Speech Corpora Validation

Technical Validation of Language Resources (LRs) is a core competence of BAS Services Schiel (BASSS).
What is validation?

In the context of LRs the validation process comprises all quality checks with regard to either the specification or the documentation of the LR.

For example, the validation of a speech corpus will include roughly the following quality checks:

  • Documentation complete and error free
  • Speech signal quality checks, formal checks, completeness
  • Annotations: sample checks, formal checks, correctness, completeness
  • Meta Data: formal checks, correctness, completeness
The results of the validation are summarized in a validation report that enables the customer to evaluate the current value of the LR.

Why validate a LR?

There are several reasons to mandate BASSS with an LR validation:
The first and obvious is independent quality assurance.
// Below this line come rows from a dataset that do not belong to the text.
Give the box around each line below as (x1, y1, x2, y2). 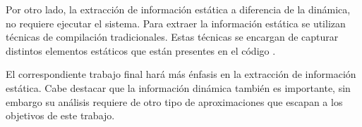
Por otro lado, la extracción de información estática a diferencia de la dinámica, (6, 2, 351, 16)
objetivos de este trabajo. (6, 108, 115, 123)
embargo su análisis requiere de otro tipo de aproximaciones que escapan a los (6, 94, 343, 109)
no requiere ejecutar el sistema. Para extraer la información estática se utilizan (6, 15, 346, 30)
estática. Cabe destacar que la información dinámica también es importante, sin (6, 80, 351, 95)
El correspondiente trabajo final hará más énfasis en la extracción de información (6, 67, 356, 81)
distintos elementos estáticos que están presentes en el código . (6, 43, 276, 58)
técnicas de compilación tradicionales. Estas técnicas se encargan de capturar (6, 29, 339, 44)

This can be best guaranteed by pre-validation checks during the production process and a final validation after completion.
The second reason is to obtain an independent evaluation regarding the quality of an existing LR.

Validation Guidelines

Although individual LR validations depend on the nature of the LR and of course also on the intentions of the customer, BASSS has compiled a vademecum for the 'best practise' of LR validation, which can be taken as a basis for any speech corpus validation. BASSS also offers 1-day or 3-day tutorials on this topic.

Validation Techniques
BASSS has developed a web based validation tool for the manual validation of large speech samples that enables us to minimize logistic efforts and errors during a LR validation. Please refer to our scientific publications for a closer look at WebTranscribe.